Régulièrement, la comédienne qui vit et joue en Suisse avec sa compagnie, plie sa tente et sur son chemin fait halte à Luxembourg, puis s’installe, le temps du Festival à Avignon avant de regagner son pays. Une vie d’artiste souvent sur les routes, et prête à partir avec son camion-chapiteau, à la recherche d’un public accueillant, notamment au TNL ou au TOL.
Avec son nouveau spectacle, Cyrano, Phèdre et les autres…, créé sous l’œil extérieur de Tiphanie Devezin, elle jette un regard en arrière sur sa vie d’artiste et reste accrochée, le temps du spectacle, aux rôles qu’un comédien aurait voulu jouer mais l’occasion ne s’est pas encore présentée. Elle débarque, s’installe devant sa coiffeuse de loge avec le miroir entouré de petites lampes, au fond le drapé de velours rouge, par terre, une perruque, un seau avec une épée, des cothurnes pour se grandir, des accessoires de comédien. De là surgissent les souvenirs et les désirs. Pour un comédien, le théâtre est sa maison, son chez-soi.
Se concrétisent aussi les rêves de rôles, en particulier sous forme de monologues qui mettent en évidence les conflits intérieurs, les doutes et les espoirs du personnage-clé : de grands moments de théâtre avec la beauté, la force, l’humour que la comédienne voudrait partager avec le public et mettre en évidence le rapport entre le théâtre et la vie, tout en intégrant, à l’occasion, le contact direct avec tel spectateur.
Pour commencer et couper court à toute discussion « pour ou contre le théâtre », le texte Le Théâtre obligatoire de Karl Valentin, sur le modèle de l’obligation scolaire, donne le ton. Suit un condensé de grands monologues classiques du Répertoire, replacés dans leur contexte.
Citons L’aveu de Phèdre de Racine, évoquant la fureur de l’amour, montrant le désir et sa folie, en tombant amoureux de celui qu’il ne faut pas, commente la comédienne. La tirade du nez de Cyrano de Bergerac avec le fameux « Moi, monsieur, si j’avais un tel nez, il faudrait sur-le-champ que je me l’amputasse ! », une allusion aux critiques. Rappelons-nous aussi le début du célèbre monologue de L’Avare de Molière. « Au voleur ! au voleur ! à l’assassin ! au meurtrier ! Justice, juste ciel ! Je suis perdu, je suis assassiné, on m’a coupé la gorge, on m’a dérobé mon argent. »

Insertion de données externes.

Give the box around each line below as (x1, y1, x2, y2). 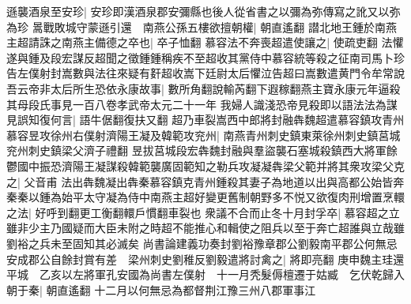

Rappelons-nous aussi Don Diègue dans Le Cid de Corneille : « Ô rage, Ô désespoir ! Ô vieillesse ennemie ! N’ai-je donc tant vécu que pour cette infamie ? » des cris désespérés, montrant le désir de vengeance et la faiblesse de la vieillesse. L’actrice dépeint chaque univers, dans lequel est né le monologue et entraine le public à l’accompagner, parfois dans son jugement, pour le mener au monologue suivant, tout en faisant une allusion sur la source du texte pour guider le public.
Ce condensé de monologues que Isabelle Bonillo remet dans leur contexte tout en insinuant leur signification « éternelle », sont suivis de courts textes de transition qui font allusion à la vie quotidienne des comédiens qu’on peut transposer à la réalité d’aujourd’hui.
L’ensemble est transposé avec une telle aisance, un tel vécu intérieur qui passe de la comédienne au spectateur, qu’on se dit : celle-là est la comédienne-née, qui vit dans ce qu’elle joue et arrive à le transmettre avec une aisance stupéfiante. Elle passe d’une atmosphère à l’autre, entraînant le public, souvent avec humour, enchaîne d’un monologue à l’autre en lui parlant de l’homme, de comportements qu’on peut transposer d’hier à aujourd’hui.
Isabelle Bonillo vit dans les textes sans pour autant perdre de vue le public, elle est à son écoute, ce qui permet de s’adresser plus directement à l’un ou à l’autre, en déployant son talent d’inventivité. Cyrano, Phèdre et les autres … est un vrai plaisir pour ceux qui aiment le théâtre.